Eine Photovoltaikanlage versorgt als Versuchsanlage einige Laborräume im Inselbetrieb mit elektrischer Energie.

Eine Besonderheit ganz anderer Art stellt der unternommene Versuch dar, sich erneut dem Thema „Kunst am Bau“, wie es früher hieß, zuzuwenden. Heute sollten wir lieber formulieren: „Kunst im öffentlichen Raum“. Denn Schulen, auch große Berufsschulen, sind Teile von Öffentlichkeit und öffentlichem Bewußtsein und somit auch in die künstlerische und kunstvolle Gestaltung des städtischen Lebensraumes verstärkt einzubeziehen.

Hier wurde erstmals ein neuer Weg zur Auswahl der Kunstwerke beschritten.

Mit der neuen Werner-von-Siemens-Schule wurde ein Schulbau verwirklicht, der in seiner Verbindung von Funktionalität, Technik und Pädagogik der wachsenden Bedeutung der Elektrotechnik für die Gesellschaft gerecht wird.
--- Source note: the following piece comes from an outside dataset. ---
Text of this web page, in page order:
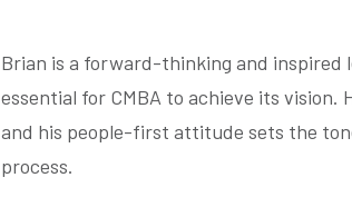
Brian is a forward-thinking and inspired
essential for CMBA to achieve its vision.
and his people-first attitude sets the
process.

Dieses zukunftsträchtige Konzept und seine umfassende bauliche Realisierung wird für die Gestaltung des Schulbetriebes und die alltäglichen Erfahrungen von Schüler/innen und Lehrern sicherlich eine Bereicherung sein.

Stadträtin Jutta Ebeling
Dezernentin für Schule und Bildung

Stadtrat Hanskarl Protzmann
Baudezernent


Der Magistrat der Stadt Frankfurt am Main: Schriftenreihe des Hochbauamtes zu Bauaufgaben der Stadt Frankfurt am Main. Dezernat Bau Hochbauamt (Hg.)/Dezernat Schule und Bildung (Hg.)/Kuhlendahl, Ulrich/Nieswandt Karin: Werner-von-Siemens-Schule Frankfurt am Main. Frankfurt am Main: 1990, S. 3.